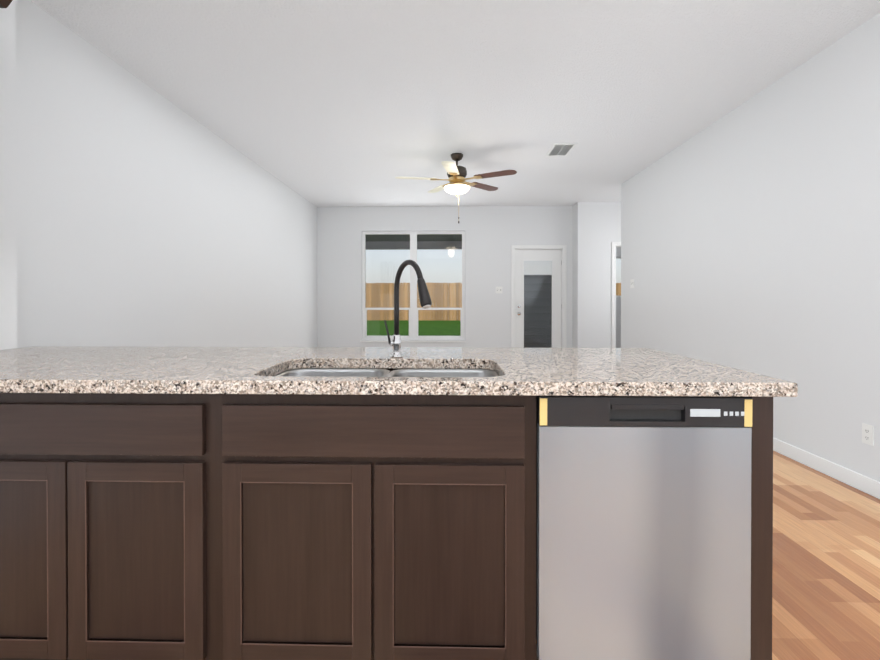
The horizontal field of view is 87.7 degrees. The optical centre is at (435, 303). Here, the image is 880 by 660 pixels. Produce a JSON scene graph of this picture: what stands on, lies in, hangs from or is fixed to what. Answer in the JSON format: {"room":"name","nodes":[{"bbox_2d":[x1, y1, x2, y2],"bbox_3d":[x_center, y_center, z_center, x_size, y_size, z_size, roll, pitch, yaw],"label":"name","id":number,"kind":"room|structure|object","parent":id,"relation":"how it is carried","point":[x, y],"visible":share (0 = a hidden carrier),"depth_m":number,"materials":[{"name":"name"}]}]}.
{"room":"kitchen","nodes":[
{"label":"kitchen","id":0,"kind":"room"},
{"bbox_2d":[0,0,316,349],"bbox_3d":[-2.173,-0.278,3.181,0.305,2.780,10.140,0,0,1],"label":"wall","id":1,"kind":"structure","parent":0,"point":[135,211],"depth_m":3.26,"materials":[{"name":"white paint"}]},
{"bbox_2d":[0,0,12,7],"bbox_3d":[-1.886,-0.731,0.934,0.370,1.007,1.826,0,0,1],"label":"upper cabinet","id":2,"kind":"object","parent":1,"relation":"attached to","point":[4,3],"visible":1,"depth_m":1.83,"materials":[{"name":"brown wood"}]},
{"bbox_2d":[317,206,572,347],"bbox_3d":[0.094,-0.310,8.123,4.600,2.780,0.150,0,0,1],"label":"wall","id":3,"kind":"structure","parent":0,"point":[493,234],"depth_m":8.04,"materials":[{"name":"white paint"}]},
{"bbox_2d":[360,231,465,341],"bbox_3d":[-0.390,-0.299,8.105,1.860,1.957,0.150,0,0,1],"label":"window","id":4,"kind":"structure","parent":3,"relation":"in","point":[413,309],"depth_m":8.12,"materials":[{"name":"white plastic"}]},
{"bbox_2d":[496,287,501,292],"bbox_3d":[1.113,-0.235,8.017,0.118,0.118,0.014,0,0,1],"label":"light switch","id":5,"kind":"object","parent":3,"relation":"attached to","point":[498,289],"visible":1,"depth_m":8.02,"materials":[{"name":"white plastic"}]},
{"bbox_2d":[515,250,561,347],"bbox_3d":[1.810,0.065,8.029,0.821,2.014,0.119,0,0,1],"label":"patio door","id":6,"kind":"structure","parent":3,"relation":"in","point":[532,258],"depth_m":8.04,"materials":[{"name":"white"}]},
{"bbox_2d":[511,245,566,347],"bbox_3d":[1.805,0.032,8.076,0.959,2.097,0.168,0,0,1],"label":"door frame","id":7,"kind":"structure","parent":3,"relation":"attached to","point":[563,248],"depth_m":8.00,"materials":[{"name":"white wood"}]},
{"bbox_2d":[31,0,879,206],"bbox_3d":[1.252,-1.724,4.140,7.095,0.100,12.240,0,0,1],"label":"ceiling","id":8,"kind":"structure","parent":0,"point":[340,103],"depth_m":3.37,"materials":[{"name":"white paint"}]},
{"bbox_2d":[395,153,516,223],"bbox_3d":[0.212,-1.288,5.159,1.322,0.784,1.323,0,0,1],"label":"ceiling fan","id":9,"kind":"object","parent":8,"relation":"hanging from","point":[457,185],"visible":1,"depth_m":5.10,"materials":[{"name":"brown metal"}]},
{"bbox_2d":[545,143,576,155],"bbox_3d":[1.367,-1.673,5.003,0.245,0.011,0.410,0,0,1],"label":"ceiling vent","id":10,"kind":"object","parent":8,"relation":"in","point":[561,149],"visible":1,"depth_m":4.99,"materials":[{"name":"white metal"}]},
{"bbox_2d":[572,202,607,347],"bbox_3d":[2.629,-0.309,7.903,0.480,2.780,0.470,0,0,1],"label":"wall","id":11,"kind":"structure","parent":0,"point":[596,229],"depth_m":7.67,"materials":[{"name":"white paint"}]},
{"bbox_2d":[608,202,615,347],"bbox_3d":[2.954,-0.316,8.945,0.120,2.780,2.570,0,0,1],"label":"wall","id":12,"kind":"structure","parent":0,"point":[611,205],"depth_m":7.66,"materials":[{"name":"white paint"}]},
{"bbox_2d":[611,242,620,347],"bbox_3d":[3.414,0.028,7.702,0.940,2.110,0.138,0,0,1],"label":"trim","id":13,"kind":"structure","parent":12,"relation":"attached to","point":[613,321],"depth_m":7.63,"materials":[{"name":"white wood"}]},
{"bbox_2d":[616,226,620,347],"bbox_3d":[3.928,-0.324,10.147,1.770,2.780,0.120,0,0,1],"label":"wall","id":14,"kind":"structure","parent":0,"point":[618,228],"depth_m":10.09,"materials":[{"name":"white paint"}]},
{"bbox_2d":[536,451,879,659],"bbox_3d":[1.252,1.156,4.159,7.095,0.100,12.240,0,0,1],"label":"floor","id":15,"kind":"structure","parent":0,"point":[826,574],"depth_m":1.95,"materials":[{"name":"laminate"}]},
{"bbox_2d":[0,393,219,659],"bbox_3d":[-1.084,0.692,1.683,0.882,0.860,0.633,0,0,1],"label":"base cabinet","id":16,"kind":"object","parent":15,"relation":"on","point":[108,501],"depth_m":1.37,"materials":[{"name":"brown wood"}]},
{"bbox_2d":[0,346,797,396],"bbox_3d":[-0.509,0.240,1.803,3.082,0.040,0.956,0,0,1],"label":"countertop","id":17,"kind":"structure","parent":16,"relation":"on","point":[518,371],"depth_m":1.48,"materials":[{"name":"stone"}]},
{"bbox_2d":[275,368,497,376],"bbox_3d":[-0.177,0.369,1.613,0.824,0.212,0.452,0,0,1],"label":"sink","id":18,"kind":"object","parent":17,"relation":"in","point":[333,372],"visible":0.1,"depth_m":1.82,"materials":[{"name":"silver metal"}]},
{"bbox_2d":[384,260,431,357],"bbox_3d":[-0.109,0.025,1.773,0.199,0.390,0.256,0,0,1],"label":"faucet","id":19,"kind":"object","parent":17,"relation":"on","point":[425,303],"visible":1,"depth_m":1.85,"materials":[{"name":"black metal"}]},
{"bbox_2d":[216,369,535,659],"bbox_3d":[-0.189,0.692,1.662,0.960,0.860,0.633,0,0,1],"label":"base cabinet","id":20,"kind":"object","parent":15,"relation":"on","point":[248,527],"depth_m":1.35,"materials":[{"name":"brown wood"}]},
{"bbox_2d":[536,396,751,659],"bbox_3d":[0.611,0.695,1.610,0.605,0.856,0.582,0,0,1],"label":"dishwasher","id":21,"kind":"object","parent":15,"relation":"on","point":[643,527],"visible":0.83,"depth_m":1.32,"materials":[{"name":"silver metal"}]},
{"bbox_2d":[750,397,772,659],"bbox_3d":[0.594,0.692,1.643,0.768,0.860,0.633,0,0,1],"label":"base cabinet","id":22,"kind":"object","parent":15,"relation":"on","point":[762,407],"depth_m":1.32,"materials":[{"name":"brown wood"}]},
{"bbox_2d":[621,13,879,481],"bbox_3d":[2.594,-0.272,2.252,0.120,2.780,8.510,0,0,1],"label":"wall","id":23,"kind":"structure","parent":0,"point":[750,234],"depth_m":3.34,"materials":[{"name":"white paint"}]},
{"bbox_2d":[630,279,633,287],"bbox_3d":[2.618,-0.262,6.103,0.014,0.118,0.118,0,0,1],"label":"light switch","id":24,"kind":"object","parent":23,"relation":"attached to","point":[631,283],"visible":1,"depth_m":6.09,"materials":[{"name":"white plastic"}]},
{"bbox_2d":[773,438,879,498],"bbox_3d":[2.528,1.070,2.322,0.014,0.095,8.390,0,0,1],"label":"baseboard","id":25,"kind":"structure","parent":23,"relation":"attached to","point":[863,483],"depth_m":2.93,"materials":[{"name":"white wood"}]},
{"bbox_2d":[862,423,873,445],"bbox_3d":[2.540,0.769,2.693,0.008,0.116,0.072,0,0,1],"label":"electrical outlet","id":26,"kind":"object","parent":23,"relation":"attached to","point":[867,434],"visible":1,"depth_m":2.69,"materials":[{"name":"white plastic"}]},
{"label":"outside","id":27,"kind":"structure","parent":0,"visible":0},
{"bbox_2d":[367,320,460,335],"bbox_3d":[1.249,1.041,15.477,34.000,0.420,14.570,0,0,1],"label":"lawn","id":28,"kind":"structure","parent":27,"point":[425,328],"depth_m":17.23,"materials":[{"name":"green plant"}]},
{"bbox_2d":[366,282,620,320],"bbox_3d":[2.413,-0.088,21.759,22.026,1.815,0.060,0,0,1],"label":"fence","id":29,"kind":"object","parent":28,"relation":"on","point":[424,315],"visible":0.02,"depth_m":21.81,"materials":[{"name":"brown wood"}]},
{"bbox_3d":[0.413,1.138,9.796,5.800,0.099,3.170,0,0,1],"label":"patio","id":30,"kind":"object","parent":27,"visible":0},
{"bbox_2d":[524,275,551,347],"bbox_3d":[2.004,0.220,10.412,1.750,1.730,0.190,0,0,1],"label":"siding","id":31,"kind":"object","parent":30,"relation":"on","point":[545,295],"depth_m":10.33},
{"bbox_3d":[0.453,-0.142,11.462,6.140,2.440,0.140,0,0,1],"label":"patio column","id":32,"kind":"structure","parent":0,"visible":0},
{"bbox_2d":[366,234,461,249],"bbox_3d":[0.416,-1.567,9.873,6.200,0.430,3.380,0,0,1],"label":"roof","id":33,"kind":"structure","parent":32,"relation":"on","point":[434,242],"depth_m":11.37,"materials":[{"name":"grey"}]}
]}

---

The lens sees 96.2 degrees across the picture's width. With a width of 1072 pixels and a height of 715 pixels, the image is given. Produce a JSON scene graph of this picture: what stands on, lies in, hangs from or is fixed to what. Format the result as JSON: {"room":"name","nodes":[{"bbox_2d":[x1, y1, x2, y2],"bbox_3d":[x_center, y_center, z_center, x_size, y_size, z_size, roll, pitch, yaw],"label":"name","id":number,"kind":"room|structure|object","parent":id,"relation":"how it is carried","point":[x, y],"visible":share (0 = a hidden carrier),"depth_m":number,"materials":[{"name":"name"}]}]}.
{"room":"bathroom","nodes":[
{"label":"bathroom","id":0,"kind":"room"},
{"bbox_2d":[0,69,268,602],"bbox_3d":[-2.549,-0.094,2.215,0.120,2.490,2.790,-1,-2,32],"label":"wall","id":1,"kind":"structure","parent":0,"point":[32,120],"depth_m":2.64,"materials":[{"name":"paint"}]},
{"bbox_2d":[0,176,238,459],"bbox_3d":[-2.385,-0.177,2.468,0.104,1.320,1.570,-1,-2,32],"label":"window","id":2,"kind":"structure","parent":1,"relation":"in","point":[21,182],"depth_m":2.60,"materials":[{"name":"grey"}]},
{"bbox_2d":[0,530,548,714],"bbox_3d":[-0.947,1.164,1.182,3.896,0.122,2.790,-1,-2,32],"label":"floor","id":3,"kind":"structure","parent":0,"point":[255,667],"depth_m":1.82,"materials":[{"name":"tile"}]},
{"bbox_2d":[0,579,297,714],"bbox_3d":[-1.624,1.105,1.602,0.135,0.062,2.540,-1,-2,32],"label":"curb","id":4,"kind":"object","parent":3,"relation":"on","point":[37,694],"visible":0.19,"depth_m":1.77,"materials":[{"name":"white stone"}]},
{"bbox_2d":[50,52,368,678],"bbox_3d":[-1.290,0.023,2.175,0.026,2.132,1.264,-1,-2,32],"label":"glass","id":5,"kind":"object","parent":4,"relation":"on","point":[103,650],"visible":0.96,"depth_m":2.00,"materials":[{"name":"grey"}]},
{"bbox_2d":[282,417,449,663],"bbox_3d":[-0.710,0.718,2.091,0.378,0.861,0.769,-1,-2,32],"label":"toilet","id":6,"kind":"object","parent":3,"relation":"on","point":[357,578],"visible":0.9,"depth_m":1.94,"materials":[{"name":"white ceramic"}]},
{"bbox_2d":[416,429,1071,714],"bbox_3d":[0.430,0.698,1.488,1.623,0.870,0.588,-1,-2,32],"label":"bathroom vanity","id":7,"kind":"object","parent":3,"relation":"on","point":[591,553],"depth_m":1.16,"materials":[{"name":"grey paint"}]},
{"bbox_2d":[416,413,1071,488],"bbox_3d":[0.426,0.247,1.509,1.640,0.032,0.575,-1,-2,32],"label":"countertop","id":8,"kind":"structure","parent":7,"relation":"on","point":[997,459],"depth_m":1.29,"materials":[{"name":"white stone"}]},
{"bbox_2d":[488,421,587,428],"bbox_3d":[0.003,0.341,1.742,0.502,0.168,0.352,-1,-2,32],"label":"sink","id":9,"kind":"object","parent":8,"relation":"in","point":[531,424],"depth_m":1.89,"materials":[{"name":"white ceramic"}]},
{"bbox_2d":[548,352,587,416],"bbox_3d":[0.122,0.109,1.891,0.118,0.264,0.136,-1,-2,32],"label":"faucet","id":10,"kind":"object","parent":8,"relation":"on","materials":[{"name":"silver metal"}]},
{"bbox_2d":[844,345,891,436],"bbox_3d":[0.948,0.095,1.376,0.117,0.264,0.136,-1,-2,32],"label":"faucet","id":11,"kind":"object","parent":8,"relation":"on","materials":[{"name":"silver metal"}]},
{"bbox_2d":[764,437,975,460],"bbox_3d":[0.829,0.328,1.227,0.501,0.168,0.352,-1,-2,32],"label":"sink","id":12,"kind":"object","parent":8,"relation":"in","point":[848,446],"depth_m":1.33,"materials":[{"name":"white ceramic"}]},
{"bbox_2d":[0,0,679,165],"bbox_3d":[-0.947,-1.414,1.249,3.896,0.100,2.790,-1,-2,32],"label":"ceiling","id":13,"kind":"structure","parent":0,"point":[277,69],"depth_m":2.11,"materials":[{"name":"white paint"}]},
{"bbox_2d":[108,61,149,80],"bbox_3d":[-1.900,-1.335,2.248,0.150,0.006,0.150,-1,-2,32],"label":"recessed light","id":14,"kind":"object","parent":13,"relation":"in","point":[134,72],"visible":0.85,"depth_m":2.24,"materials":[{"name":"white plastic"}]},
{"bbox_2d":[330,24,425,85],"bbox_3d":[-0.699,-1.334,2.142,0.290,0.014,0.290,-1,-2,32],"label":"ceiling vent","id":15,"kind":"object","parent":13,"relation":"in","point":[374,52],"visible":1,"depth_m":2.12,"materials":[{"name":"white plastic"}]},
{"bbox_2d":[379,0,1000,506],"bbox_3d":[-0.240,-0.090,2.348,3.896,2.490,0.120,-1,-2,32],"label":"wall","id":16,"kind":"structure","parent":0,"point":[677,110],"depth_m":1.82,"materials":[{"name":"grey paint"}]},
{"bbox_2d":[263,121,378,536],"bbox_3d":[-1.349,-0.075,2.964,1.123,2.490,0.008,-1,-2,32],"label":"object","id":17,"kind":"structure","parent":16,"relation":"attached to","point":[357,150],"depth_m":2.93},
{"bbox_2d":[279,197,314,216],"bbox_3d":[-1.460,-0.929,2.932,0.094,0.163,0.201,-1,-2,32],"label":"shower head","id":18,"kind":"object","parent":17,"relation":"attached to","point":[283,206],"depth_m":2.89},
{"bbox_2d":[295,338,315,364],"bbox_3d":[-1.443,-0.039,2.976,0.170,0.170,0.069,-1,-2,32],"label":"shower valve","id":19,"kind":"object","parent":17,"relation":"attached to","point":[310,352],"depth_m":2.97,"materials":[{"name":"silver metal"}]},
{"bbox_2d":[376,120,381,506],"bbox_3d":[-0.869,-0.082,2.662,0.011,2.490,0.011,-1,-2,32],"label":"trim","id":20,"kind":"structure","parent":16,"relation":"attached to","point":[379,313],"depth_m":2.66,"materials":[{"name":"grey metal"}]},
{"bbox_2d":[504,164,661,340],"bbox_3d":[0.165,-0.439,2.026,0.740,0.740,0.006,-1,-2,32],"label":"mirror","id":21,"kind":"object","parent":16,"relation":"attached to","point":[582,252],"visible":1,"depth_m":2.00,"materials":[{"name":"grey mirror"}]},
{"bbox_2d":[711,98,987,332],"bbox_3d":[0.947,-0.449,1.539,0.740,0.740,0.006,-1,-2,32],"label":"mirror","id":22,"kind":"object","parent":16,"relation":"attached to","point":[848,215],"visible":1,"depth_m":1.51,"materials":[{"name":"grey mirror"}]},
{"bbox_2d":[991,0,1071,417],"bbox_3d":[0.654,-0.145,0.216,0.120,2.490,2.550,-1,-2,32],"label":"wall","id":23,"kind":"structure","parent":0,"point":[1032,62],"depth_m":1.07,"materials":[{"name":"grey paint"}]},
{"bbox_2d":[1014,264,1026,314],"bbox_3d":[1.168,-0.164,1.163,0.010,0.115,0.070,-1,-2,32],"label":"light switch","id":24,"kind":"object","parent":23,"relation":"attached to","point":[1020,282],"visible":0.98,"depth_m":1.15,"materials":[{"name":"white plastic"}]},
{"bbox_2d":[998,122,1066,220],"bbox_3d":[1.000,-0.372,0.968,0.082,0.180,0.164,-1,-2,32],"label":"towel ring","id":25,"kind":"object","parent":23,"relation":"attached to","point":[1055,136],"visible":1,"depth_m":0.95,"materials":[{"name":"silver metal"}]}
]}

...

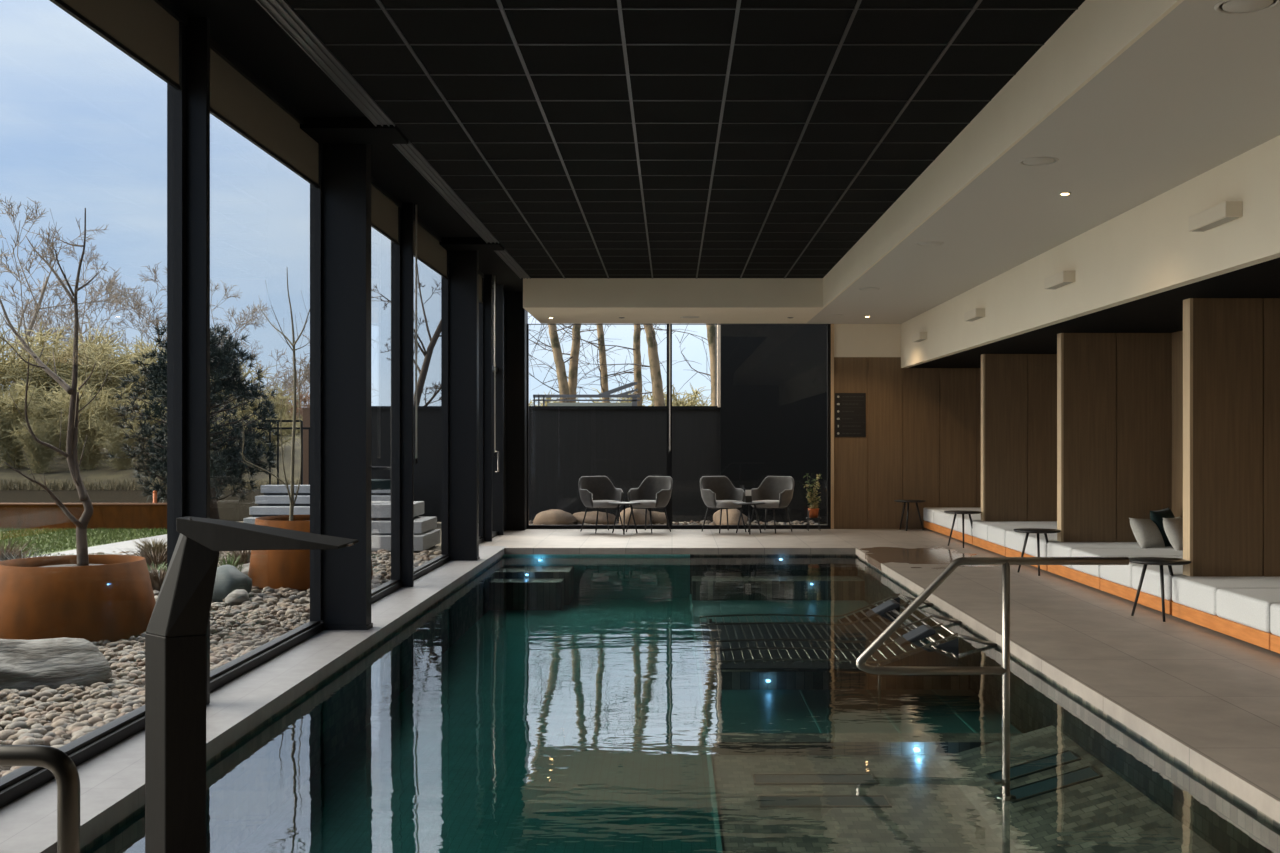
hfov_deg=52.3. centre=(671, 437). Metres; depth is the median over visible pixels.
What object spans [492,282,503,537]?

▶ _Goal of the exercise_
Give back exactly the lines above, from the line containing "hfov_deg=52.3. centre=(671, 437)." through the line containing "What object spans [492,282,503,537]?", with both end lines and nothing more.

▶ _Answer space_
hfov_deg=52.3. centre=(671, 437). Metres; depth is the median over visible pixels.
What object spans [492,282,503,537]?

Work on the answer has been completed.